Little Doug's father and mother both worked days and Martha got room and board and pocket money for looking after him. But she was not a governess. She had only the responsibility for keeping him from injuring himself or damaging the house and furniture. They lived in a subdivision just north of Sixteen Mile Road, and except for superficial architectural variations the houses were all alike. Aaron liked seeing his racing bike leaning up against the front porch. It was a custom-built metallic green Urago road machine, with ten-speed Simplex gears and wing nuts, from Mike Walden's bike shop on Livernois. It had cost $113 which he paid out of his second paycheck from Chrysler Missle, and he enjoyed zipping around on it in the streets of Motor City. But he could think of no better reason for having it than to scorch out Woodward every day and visit Martha Jenks.

He had a heavy crush on her and they could kiss and make out for hours. They courted openly in front of Douglas and it seemed to have a stabilizing effect on the little guy, for he only saw his parents briefly each day and on Sundays his father slept the whole time. A couple of years before the bulldozers had cleared a tract of undeveloped land on the other side of Sixteen Mile. Houses would be built there, bringing the metropolis closer, but as yet the sewers had not been laid and the area was left overgrown with a few trees standing here and there for landscaping purposes. Aaron and Martha discovered it on one of their walks in the neighborhood, holding hands, Martha wearing shorts and a white sleeveless blouse. Dougie's mother offered them a blanket, and in the evening they went out to the place they had found.

He liked to cycle back into the city by way of the side streets, in the unpeopled, different world made by the shadows the street lights cast, in the wee hours zeroing in on East Jefferson from Riopelle or the razed area on the other side of the Grand Trunk cut. One night he was wheeling through an industrial street in the neighborhood of the Packard plant. He heard the car approach behind him and the blare of its horn just as he was braking to cross some railroad tracks, then "Fucking cocksucker, get off the road!" and the shaken fist out the window. The bicycle swerved over the end of the heavy planks between the tracks and came to an abrupt stop and he took a hard spill. Dazed and bruised, he picked himself up and looked at the Urago. The front wheel was buckled. He picked it up. The machine didn't weigh much over nine pounds. He hung it on his shoulder and walked on.

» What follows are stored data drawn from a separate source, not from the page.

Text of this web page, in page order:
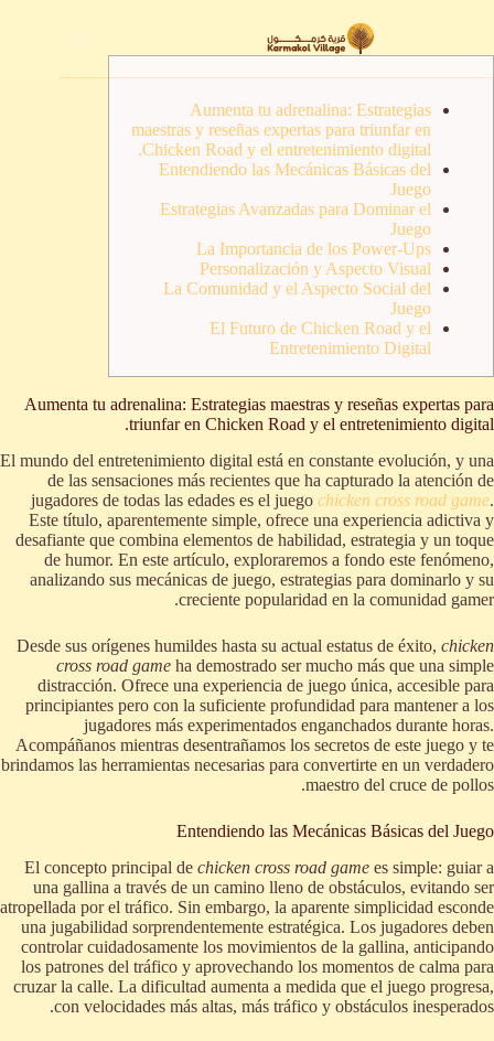
المحتوى
Aumenta tu adrenalina: Estrategias
maestras y reseñas expertas para triunfar en
Chicken Road y el entretenimiento digital.
Entendiendo las Mecánicas Básicas del
Juego
Estrategias Avanzadas para Dominar el
Juego
La Importancia de los Power-Ups
Personalización y Aspecto Visual
La Comunidad y el Aspecto Social del
Juego
El Futuro de Chicken Road y el
Entretenimiento Digital
Aumenta tu adrenalina: Estrategias maestras y reseñas expertas para
triunfar en Chicken Road y el entretenimiento digital.
El mundo del entretenimiento digital está en constante evolución, y una
de las sensaciones más recientes que ha capturado la atención de
jugadores de todas las edades es el juego chicken cross road game.
Este título, aparentemente simple, ofrece una experiencia adictiva y
desafiante que combina elementos de habilidad, estrategia y un toque
de humor. En este artículo, exploraremos a fondo este fenómeno,
analizando sus mecánicas de juego, estrategias para dominarlo y su
creciente popularidad en la comunidad gamer.
Desde sus orígenes humildes hasta su actual estatus de éxito, chicken
cross road game ha demostrado ser mucho más que una simple
distracción. Ofrece una experiencia de juego única, accesible para
principiantes pero con la suficiente profundidad para mantener a los
jugadores más experimentados enganchados durante horas.
Acompáñanos mientras desentrañamos los secretos de este juego y te
brindamos las herramientas necesarias para convertirte en un verdadero
maestro del cruce de pollos.
Entendiendo las Mecánicas Básicas del Juego
El concepto principal de chicken cross road game es simple: guiar a
una gallina a través de un camino lleno de obstáculos, evitando ser
atropellada por el tráfico. Sin embargo, la aparente simplicidad esconde
una jugabilidad sorprendentemente estratégica. Los jugadores deben
controlar cuidadosamente los movimientos de la gallina, anticipando
los patrones del tráfico y aprovechando los momentos de calma para
cruzar la calle. La dificultad aumenta a medida que el juego progresa,
con velocidades más altas, más tráfico y obstáculos inesperados.

In the Ohio countryside at a bend in a road, beside railroad tracks and vistas framed in the trees which abound at natural demarcations, along watercourses and right-of-ways and denoting geological features, silver maple, American sycamore, mockernut, shagbark hickory, oh the oak and the ash and the dogpaddle tree, boxelder and sassafras and the slippery nuttal willow. In the fragrant green Ohio evening with the mist rising off the cornfield and the sky like bronze. Lo, a hitchhiker with springy step. Perhaps a cheeky Shropshire lad with duffel bag and Wunderhorn, or Johnny Appleseed making his way on a stretch of axle-tax Ohio asphalt in the direction of the Pennsylvania Turnpike.

He may have been aware that the Chesapeake & Ohio Railway traversed the biggest bituminous coal field in the world, and that it moved upwards of fifty million tons of coal a year, but that was not what he thought about when he saw the train. It was going pretty fast, about 40 mph, and he appreciated the beauty of the massive motive power, a compound steam locomotive polished to a lustre and with silver driving rods, white driving wheel tires and footboards. He would think of the sound of the driving rods as it clicked past him. It must have been over a mile long, over a hundred and fifty gondola cars full of coal, he didn't think about who dug it out of the ground and what it was worth. He didn't have a thought for John L. Lewis and the United Mine Workers. It was beautiful, the moment and the mathematics of it, and that was all he thought about. And when the caboose passed and its lights vanished, the sky now the color of tempered copper, it didn't occur to him that the coal might be going to power the night.